In this article, we will cover some of the reasons why young professionals are absolutely the ones most in need of wealth management guidance.

Retirement Planning

Many people see retirement planning as something for people who are closer to retirement; when it’s on the horizon. However, this is too little too late, and the reason behind that is compounding returns.

By investing this year, the returns we receive now can be invested next year, and so on. This means that our returns should have an exponential quality to them in the long run. In other words, delaying one year’s worth of investments is actually forgoing decades of compounded growth that this could have had - so there’s no time to wait.

Of course, besides the motivation for starting our retirement planning early, it’s difficult to know where to begin. It’s not as simple as making investments earlier on, but also taking into consideration the tax we pay over our lifetime and how this is impacted by pensions and ISAs.
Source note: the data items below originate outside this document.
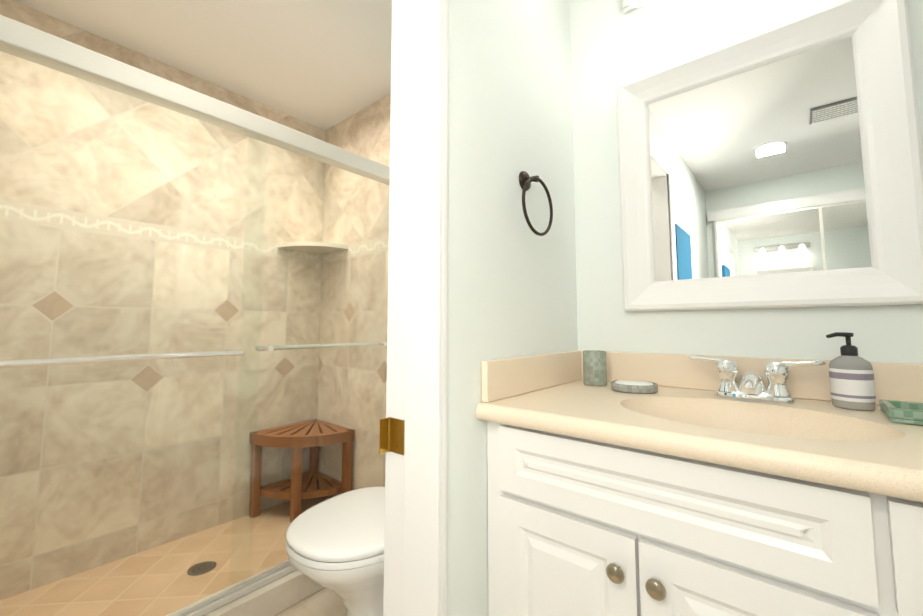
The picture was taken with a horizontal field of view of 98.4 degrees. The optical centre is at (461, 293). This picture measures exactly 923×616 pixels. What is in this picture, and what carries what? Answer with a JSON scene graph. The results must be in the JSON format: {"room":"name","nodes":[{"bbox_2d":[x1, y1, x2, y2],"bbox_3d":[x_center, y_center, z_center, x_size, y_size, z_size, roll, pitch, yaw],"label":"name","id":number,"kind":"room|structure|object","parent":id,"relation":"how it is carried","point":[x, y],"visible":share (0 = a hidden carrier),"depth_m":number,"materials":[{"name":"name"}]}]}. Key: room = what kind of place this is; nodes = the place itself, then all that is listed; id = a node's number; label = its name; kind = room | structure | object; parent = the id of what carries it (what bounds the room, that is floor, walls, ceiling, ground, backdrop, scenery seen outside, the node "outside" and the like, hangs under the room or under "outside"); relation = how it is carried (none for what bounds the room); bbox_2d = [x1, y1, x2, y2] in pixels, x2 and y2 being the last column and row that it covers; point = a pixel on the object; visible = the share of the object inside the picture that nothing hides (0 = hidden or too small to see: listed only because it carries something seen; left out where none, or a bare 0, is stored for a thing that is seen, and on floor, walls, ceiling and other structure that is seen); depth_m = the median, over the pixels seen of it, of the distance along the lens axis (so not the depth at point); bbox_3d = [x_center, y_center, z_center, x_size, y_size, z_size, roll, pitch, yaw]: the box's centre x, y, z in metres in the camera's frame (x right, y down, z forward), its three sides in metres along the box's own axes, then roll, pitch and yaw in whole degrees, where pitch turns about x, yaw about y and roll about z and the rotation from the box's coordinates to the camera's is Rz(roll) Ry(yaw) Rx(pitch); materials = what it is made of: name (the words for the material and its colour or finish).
{"room":"bathroom","nodes":[
{"label":"bathroom","id":0,"kind":"room"},
{"bbox_2d":[0,0,324,600],"bbox_3d":[-1.483,0.030,1.946,0.120,2.330,1.670,-4,-6,40],"label":"wall tile","id":1,"kind":"structure","parent":0,"point":[23,14],"depth_m":1.83,"materials":[{"name":"beige tile"}]},
{"bbox_2d":[277,241,347,254],"bbox_3d":[-0.883,-0.281,2.370,0.290,0.025,0.290,-4,-6,40],"label":"corner shelf","id":2,"kind":"object","parent":1,"relation":"attached to","point":[326,247],"depth_m":2.34,"materials":[{"name":"beige ceramic"}]},
{"bbox_2d":[13,0,391,129],"bbox_3d":[-0.683,-1.309,0.475,3.650,0.100,3.400,-4,-6,40],"label":"ceiling","id":3,"kind":"structure","parent":0,"point":[324,64],"depth_m":1.82,"materials":[{"name":"white paint"}]},
{"bbox_2d":[275,588,345,615],"bbox_3d":[-0.681,1.113,0.278,3.650,0.100,3.400,-4,-6,40],"label":"floor","id":4,"kind":"structure","parent":0,"point":[324,602],"depth_m":1.48,"materials":[{"name":"tile"}]},
{"bbox_2d":[0,496,328,615],"bbox_3d":[-1.127,1.164,1.635,0.704,0.020,1.549,-4,-6,40],"label":"shower floor","id":5,"kind":"structure","parent":4,"relation":"on","point":[215,543],"depth_m":1.63,"materials":[{"name":"tile"}]},
{"bbox_2d":[187,561,215,575],"bbox_3d":[-1.094,1.156,1.680,0.104,0.002,0.104,-4,-6,40],"label":"shower drain","id":6,"kind":"object","parent":5,"relation":"in","point":[196,567],"depth_m":1.68,"materials":[{"name":"silver metal"}]},
{"bbox_2d":[249,420,353,521],"bbox_3d":[-0.874,0.977,2.178,0.395,0.440,0.395,-4,-6,40],"label":"stool","id":7,"kind":"object","parent":5,"relation":"on","point":[293,437],"depth_m":2.15,"materials":[{"name":"brown wood"}]},
{"bbox_2d":[203,570,324,615],"bbox_3d":[-0.807,1.102,1.371,0.130,0.100,1.548,-4,-6,40],"label":"shower curb","id":8,"kind":"object","parent":4,"relation":"on","point":[277,596],"visible":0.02,"depth_m":1.43,"materials":[{"name":"tile"}]},
{"bbox_2d":[0,15,389,615],"bbox_3d":[-0.807,0.187,1.446,0.137,1.734,1.546,-4,-6,40],"label":"shower enclosure","id":9,"kind":"object","parent":8,"relation":"on","point":[28,43],"visible":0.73,"depth_m":1.30,"materials":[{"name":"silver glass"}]},
{"bbox_2d":[285,486,384,615],"bbox_3d":[-0.242,0.793,1.441,0.450,0.726,0.753,-4,-6,40],"label":"toilet","id":10,"kind":"object","parent":4,"relation":"on","point":[335,544],"visible":0.46,"depth_m":1.20,"materials":[{"name":"white ceramic"}]},
{"bbox_2d":[487,421,922,615],"bbox_3d":[0.828,0.687,0.653,1.566,0.808,0.600,-4,-6,40],"label":"bathroom vanity","id":11,"kind":"object","parent":4,"relation":"on","point":[580,527],"visible":1,"depth_m":0.70,"materials":[{"name":"white wood"}]},
{"bbox_2d":[476,379,922,501],"bbox_3d":[0.828,0.301,0.685,1.567,0.118,0.600,-4,-6,40],"label":"countertop","id":12,"kind":"structure","parent":11,"relation":"on","point":[876,451],"depth_m":0.78,"materials":[{"name":"beige stone"}]},
{"bbox_2d":[583,350,606,385],"bbox_3d":[0.425,0.236,1.271,0.072,0.106,0.072,-4,-6,40],"label":"cup","id":13,"kind":"object","parent":12,"relation":"on","point":[594,367],"visible":1,"depth_m":1.24,"materials":[{"name":"green ceramic"}]},
{"bbox_2d":[611,380,657,393],"bbox_3d":[0.499,0.267,1.154,0.126,0.025,0.126,-4,-6,40],"label":"soap dish","id":14,"kind":"object","parent":12,"relation":"on","point":[636,386],"visible":1,"depth_m":1.11,"materials":[{"name":"grey ceramic"}]},
{"bbox_2d":[481,350,922,404],"bbox_3d":[0.834,0.193,0.702,1.567,0.100,0.578,-4,-6,40],"label":"backsplash","id":15,"kind":"structure","parent":12,"relation":"on","point":[506,378],"depth_m":1.10,"materials":[{"name":"beige stone"}]},
{"bbox_2d":[688,355,825,402],"bbox_3d":[0.723,0.215,0.996,0.290,0.103,0.142,-4,-6,40],"label":"faucet","id":16,"kind":"object","parent":12,"relation":"on","point":[752,386],"visible":1,"depth_m":0.99,"materials":[{"name":"silver metal"}]},
{"bbox_2d":[826,332,875,410],"bbox_3d":[0.890,0.174,0.913,0.075,0.171,0.074,-4,-6,40],"label":"soap dispenser","id":17,"kind":"object","parent":12,"relation":"on","point":[851,376],"visible":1,"depth_m":0.89,"materials":[{"name":"white ceramic"}]},
{"bbox_2d":[879,399,922,425],"bbox_3d":[0.950,0.232,0.744,0.221,0.027,0.125,-4,-6,40],"label":"tray","id":18,"kind":"object","parent":12,"relation":"on","point":[901,412],"visible":1,"depth_m":0.77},
{"bbox_2d":[447,0,577,615],"bbox_3d":[0.123,-0.029,1.235,0.180,2.330,0.706,-4,-6,40],"label":"wall","id":19,"kind":"structure","parent":0,"point":[511,286],"depth_m":1.08,"materials":[{"name":"white paint"}]},
{"bbox_2d":[383,0,447,615],"bbox_3d":[-0.353,0.070,0.656,0.188,2.040,0.778,-4,-6,40],"label":"trim","id":20,"kind":"structure","parent":19,"relation":"attached to","point":[415,556],"depth_m":0.92,"materials":[{"name":"white wood"}]},
{"bbox_2d":[379,417,404,455],"bbox_3d":[-0.165,0.339,0.942,0.056,0.080,0.033,-4,-6,40],"label":"jamb hinge","id":21,"kind":"object","parent":20,"relation":"attached to","point":[391,434],"visible":1,"depth_m":0.95,"materials":[{"name":"gold metal"}]},
{"bbox_2d":[519,171,552,235],"bbox_3d":[0.207,-0.268,1.174,0.051,0.203,0.174,-4,-6,40],"label":"towel ring","id":22,"kind":"object","parent":19,"relation":"attached to","point":[525,179],"visible":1,"depth_m":1.17,"materials":[{"name":"brown metal"}]},
{"bbox_2d":[570,0,922,363],"bbox_3d":[0.745,-0.028,1.254,2.590,2.330,0.120,-4,-6,40],"label":"wall","id":23,"kind":"structure","parent":0,"point":[613,44],"depth_m":1.30,"materials":[{"name":"white paint"}]},
{"bbox_2d":[317,93,390,497],"bbox_3d":[-0.656,0.068,2.420,1.060,2.330,0.120,-4,-6,40],"label":"wall tile","id":24,"kind":"structure","parent":23,"relation":"attached to","point":[365,132],"depth_m":2.31,"materials":[{"name":"beige tile"}]},
{"bbox_2d":[622,0,653,12],"bbox_3d":[0.761,-1.012,1.143,0.620,0.115,0.146,-4,-6,40],"label":"sconce","id":25,"kind":"object","parent":23,"relation":"attached to","point":[628,5],"visible":1,"depth_m":1.30,"materials":[{"name":"silver metal"}]},
{"bbox_2d":[616,0,922,310],"bbox_3d":[0.796,-0.346,1.131,0.670,0.775,0.037,-4,-6,40],"label":"mirror","id":26,"kind":"object","parent":23,"relation":"attached to","point":[779,165],"visible":1,"depth_m":1.08,"materials":[{"name":"white"}]}
]}

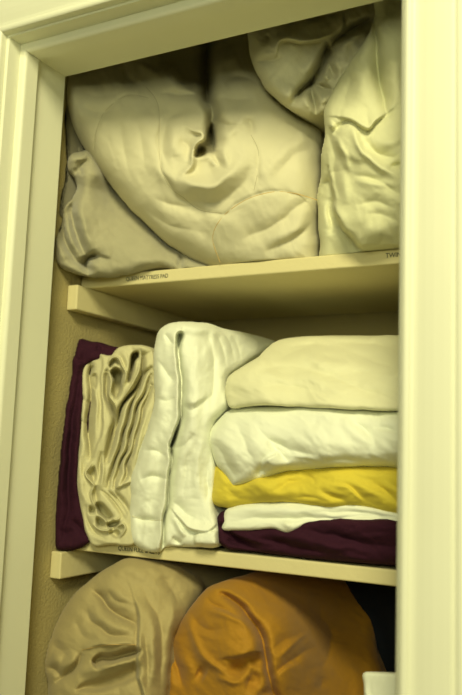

Short-term Goals and Lifestyle

Of course, we can’t totally sacrifice our short-term goals in favour of retirement planning - this is where wealth managers really prove their worth. We can all read Reddit and watch Youtube videos on how best to build up a generic portfolio for retirement and it may suffice, but it won’t be bespoke enough to account for our short-term goals as well.

It’s the 20-30s where we are the most likely to have complex lives and many things going on. For example, saving up for cars, weddings, house deposits and introducing dependents into the world, along with constantly changing living circumstances and lifestyle habits.

This is where goal-setting and taking the right actions are difficult, in balancing our short-term needs with our financial goals. Unfortunately, we cannot rely on dipping into our long-term investments to pay for upcoming expenditures, like a house deposit. Not only could this derail our retirement plan, but it may mean being forced to sell investments during a market downturn.

A wealth manager can help give us an idea of how big our emergency fund should be given our current income, outgoings, and short-term goals. Opportunity cost means it’s tricky to strike the right balance.

Risk and Mistakes

Another huge factor in our decision-making when managing money is our risk appetite. Many young professionals have a very big appetite for risk because they have many years left until retirement, so short-term losses can be recouped in income. However, many young professionals often decrease their risk appetite when dealing with a wealth manager because the long-term potential for more conservative investments is clearly communicated.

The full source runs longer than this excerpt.